▸ EXERCISE DESCRIPTION
Return each line of the data below exactly, omitting any pictures.

▸ DATA EXTRACTS
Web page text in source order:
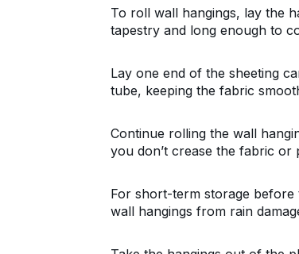
To roll wall hangings, lay the
tapestry and long enough to
Lay one end of the sheeting
tube, keeping the fabric
Continue rolling the wall
you don’t crease the fabric
For short-term storage before
wall hangings from rain
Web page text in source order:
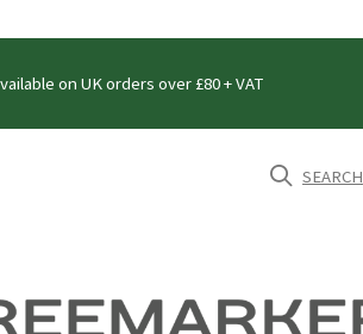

▸ ANSWER SECTION
Web page text in source order:
To roll wall hangings, lay the
tapestry and long enough to
Lay one end of the sheeting
tube, keeping the fabric
Continue rolling the wall
you don’t crease the fabric
For short-term storage before
wall hangings from rain
Web page text in source order:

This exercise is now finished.